▶ TASK GOAL: Produce an exact copy of the data below.

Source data
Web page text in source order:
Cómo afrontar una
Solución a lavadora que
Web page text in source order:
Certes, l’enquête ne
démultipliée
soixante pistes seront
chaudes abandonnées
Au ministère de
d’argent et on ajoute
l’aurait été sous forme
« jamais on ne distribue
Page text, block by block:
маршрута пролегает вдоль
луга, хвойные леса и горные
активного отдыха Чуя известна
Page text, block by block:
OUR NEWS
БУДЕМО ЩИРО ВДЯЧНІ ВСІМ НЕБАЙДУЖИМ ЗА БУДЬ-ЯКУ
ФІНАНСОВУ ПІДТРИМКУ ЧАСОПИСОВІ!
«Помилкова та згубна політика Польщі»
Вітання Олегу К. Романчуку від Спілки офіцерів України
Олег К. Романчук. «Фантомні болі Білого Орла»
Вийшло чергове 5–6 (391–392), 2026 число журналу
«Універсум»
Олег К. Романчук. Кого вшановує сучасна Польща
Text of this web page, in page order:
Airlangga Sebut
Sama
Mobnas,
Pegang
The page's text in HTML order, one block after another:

▶ ANSWER SECTION:
Web page text in source order:
Cómo afrontar una
Solución a lavadora que
Web page text in source order:
Certes, l’enquête ne
démultipliée
soixante pistes seront
chaudes abandonnées
Au ministère de
d’argent et on ajoute
l’aurait été sous forme
« jamais on ne distribue
Page text, block by block:
маршрута пролегает вдоль
луга, хвойные леса и горные
активного отдыха Чуя известна
Page text, block by block:
OUR NEWS
БУДЕМО ЩИРО ВДЯЧНІ ВСІМ НЕБАЙДУЖИМ ЗА БУДЬ-ЯКУ
ФІНАНСОВУ ПІДТРИМКУ ЧАСОПИСОВІ!
«Помилкова та згубна політика Польщі»
Вітання Олегу К. Романчуку від Спілки офіцерів України
Олег К. Романчук. «Фантомні болі Білого Орла»
Вийшло чергове 5–6 (391–392), 2026 число журналу
«Універсум»
Олег К. Романчук. Кого вшановує сучасна Польща
Text of this web page, in page order:
Airlangga Sebut
Sama
Mobnas,
Pegang
The page's text in HTML order, one block after another:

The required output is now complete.